Running minischeme.rkt in DrRacket will give you an input box that allows you to type expressions and get back their value as determined by your parse and interp modules. For example, if you enter the MiniScheme expression 23 this evaluates it and prints its value 23.

Running into issues? The read-eval-print procedures assumes that your parse procedure is named parse that your evaluator is called eval-exp that takes as arguments a parse tree and an environment, in that order; and an initial environment named init-env. Please keep these names consistent so that testing & minischeme.rkt works throughout the project!

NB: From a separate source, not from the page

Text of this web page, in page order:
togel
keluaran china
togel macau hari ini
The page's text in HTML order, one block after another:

Now inside interp.rkt, define and provide an init-env. For the init-env, use your env constructor to create an environment mapping x to 23 and y to 42. These will be helpful in future parts, so its a good idea to define them now.

The last thing we need to do for MiniScheme A is to write some tests. In interp-tests.rkt, write a test like

(test-equal? "Number"
             (eval-exp (lit-exp 5) empty-env)
             5)

Note that we’re explicitly passing the parse tree (lit-exp 5) rather than calling (parse 5). This lets you separately test parsing from evaluating. In subsequent parts, you’ll be modifying parse. You don’t want a bug in parse to show up as a bug in eval-exp. By not using parse in your interpreter tests, you can keep the two separate.

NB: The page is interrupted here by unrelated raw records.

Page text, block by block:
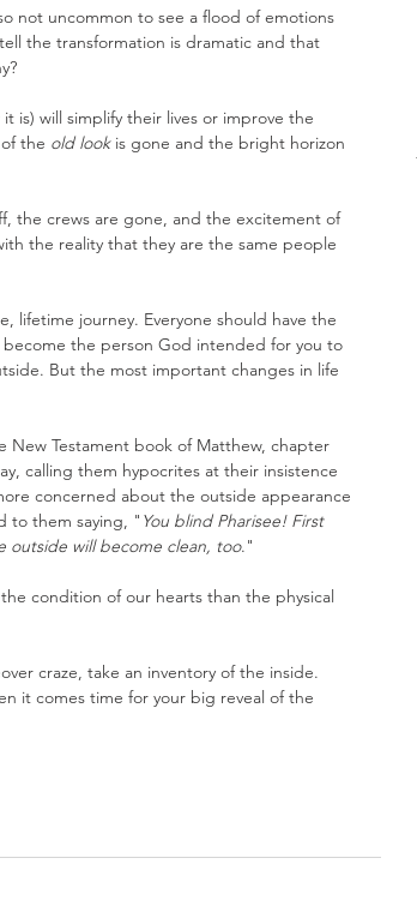
not uncommon to see a flood of emotions
the transformation is dramatic and that
is) will simplify their lives or improve the
the old look is gone and the bright horizon
the crews are gone, and the excitement of
the reality that they are the same people
lifetime journey. Everyone should have the
the person God intended for you to
But the most important changes in life
Testament book of Matthew, chapter
calling them hypocrites at their insistence
concerned about the outside appearance
to them saying, " You blind Pharisee! First
outside will become clean, too."
condition of our hearts than the physical
craze, take an inventory of the inside.
it comes time for your big reveal of the
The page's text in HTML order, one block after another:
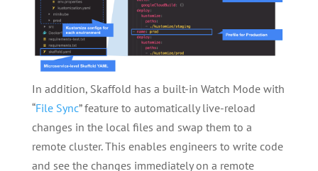
In addition, Skaffold has a built-in Watch Mode with
“File Sync” feature to automatically live-reload
changes in the local files and swap them to a
remote cluster. This enables engineers to write code
and see the changes immediately on a remote
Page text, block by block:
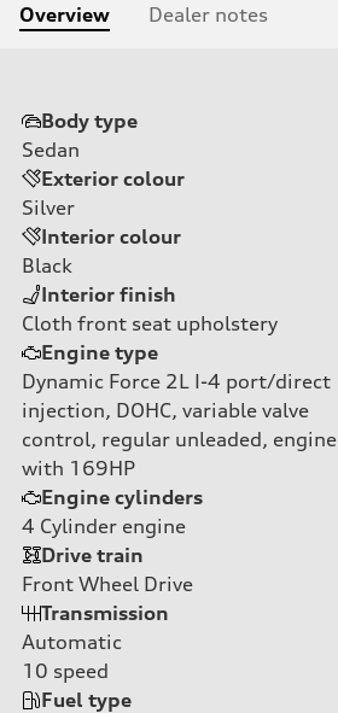
Overview Dealer notes
Body type
Sedan
Exterior colour
Silver
Interior colour
Black
Interior finish
Cloth front seat upholstery
Engine type
Dynamic Force 2L I-4 port/direct
injection, DOHC, variable valve
control, regular unleaded, engine
with 169HP
Engine cylinders
4 Cylinder engine
Drive train
Front Wheel Drive
Transmission
Automatic
10 speed
Fuel type
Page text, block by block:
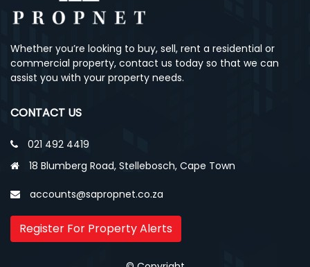
Whether you’re looking to buy, sell, rent a residential or
commercial property, contact us today so that we can
assist you with your property needs.
CONTACT US
021 492 4419
18 Blumberg Road, Stellebosch, Cape Town
accounts@sapropnet.co.za
Register For Property Alerts
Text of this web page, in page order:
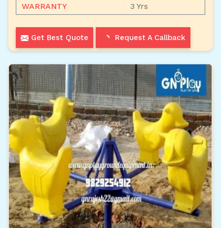
WARRANTY
3 Yrs
Get Best Quote Request A Callback
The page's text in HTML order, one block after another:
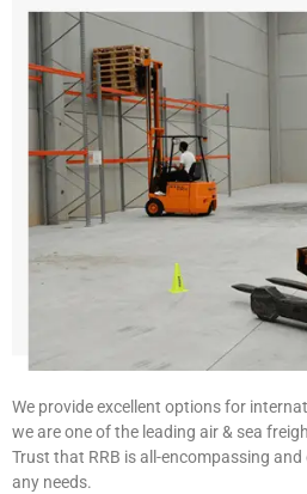
We provide excellent options for
we are one of the leading air & sea
Trust that RRB is all-encompassing
any needs.
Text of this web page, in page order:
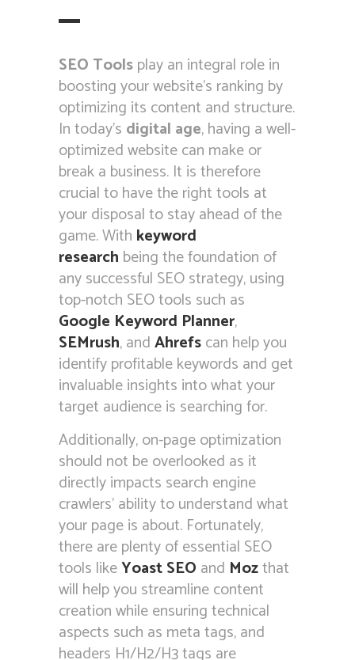
SEO Toolsplay an integral role in
boosting your website’s ranking by
optimizing its content and structure.
In today’s digital age, having a well-
optimized website can make or
break a business. It is therefore
crucial to have the right tools at
your disposal to stay ahead of the
game. With keyword
research being the foundation of
any successful SEO strategy, using
top-notch SEO tools such as
Google Keyword Planner,
SEMrush, andAhrefscan help you
identify profitable keywords and get
invaluable insights into what your
target audience is searching for.
Additionally, on-page optimization
should not be overlooked as it
directly impacts search engine
crawlers’ ability to understand what
your page is about. Fortunately,
there are plenty of essential SEO
tools likeYoast SEO and Mozthat
will help you streamline content
creation while ensuring technical
aspects such as meta tags, and
headers H1/H2/H3 tags are
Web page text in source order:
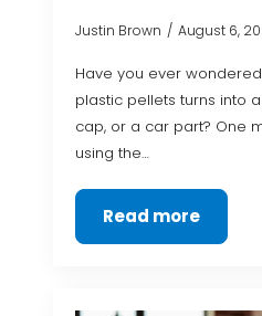
Justin Brown August 6,
Have you ever
plastic pellets turns into
cap, or a car part? One
using the…
Read more

Congratulations, at this point you should have a working interpreter for MiniScheme A! Make sure you commit your work.

MiniScheme B: Variables & Values

Let’s extend MiniScheme A by adding symbols. So, the grammar for MiniScheme B is:

EXP → number                      parse into lit-exp
    | symbol                      parse into var-exp

The parser is a simple modification to parse. You need to add a line to (parse input) to handle the case where (symbol? input) is #t. You will need a new data type to handle this (I call it var-exp).

To evaluate a variable expression, MiniScheme B needs to be able to look up references. We evaluate a var-exp tree node in a given environment by calling lookup in that environment on the var-exp-symbol. Since we asked you to include bindings for symbols x and y in the initial environment in Part 4, you should be able to evaluate the MiniScheme expressions x or y to get their values. Any other symbol at this point should give you an error message.

Make sure to add tests to both parse-tests.rkt and interp-tests.rkt to address MiniScheme B.

Common Questions

Should our environments handle more than 2 possible bindings? Yes! Even though the examples only give you two possible bindings, your environments should be robust enough to handle n bindings simultaneously.
Should we test the environment data type separately from env-lookup? No, tests for env-lookup should be sufficient.
If we have (define env-a (env '(x y x) '(1 2 3) empty-env)), what would (env-lookup env-a 'x) return? 1

Finishing up

Make sure you commit and push. And make sure your name is in all of the files you submit. Your friendly graders thank you!